### Task to complete
The line with "定理( [thm:ShenIden] )证明." marks where to begin. Please copy it and each line after it to the end of the records below, exactly.

### Source information
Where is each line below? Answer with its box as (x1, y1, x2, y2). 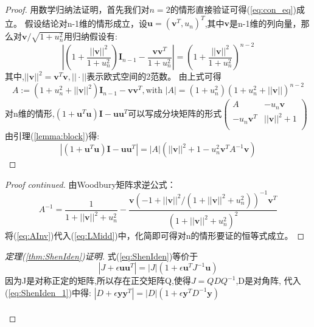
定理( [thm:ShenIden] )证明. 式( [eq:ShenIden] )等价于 (5, 249, 198, 262)
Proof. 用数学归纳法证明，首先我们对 (5, 3, 150, 15)
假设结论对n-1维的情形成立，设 (24, 16, 148, 29)
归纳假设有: (72, 30, 117, 43)
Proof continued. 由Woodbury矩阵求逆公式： (5, 177, 176, 190)
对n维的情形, (5, 106, 55, 119)
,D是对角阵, (235, 274, 281, 287)
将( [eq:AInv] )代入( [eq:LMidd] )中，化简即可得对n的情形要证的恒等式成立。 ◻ (5, 229, 305, 242)

### Result for this task
定理( [thm:ShenIden] )证明. 式( [eq:ShenIden] )等价于 (5, 249, 198, 262)
Proof. 用数学归纳法证明，首先我们对 (5, 3, 150, 15)
假设结论对n-1维的情形成立，设 (24, 16, 148, 29)
归纳假设有: (72, 30, 117, 43)
Proof continued. 由Woodbury矩阵求逆公式： (5, 177, 176, 190)
对n维的情形, (5, 106, 55, 119)
,D是对角阵, (235, 274, 281, 287)
将( [eq:AInv] )代入( [eq:LMidd] )中，化简即可得对n的情形要证的恒等式成立。 ◻ (5, 229, 305, 242)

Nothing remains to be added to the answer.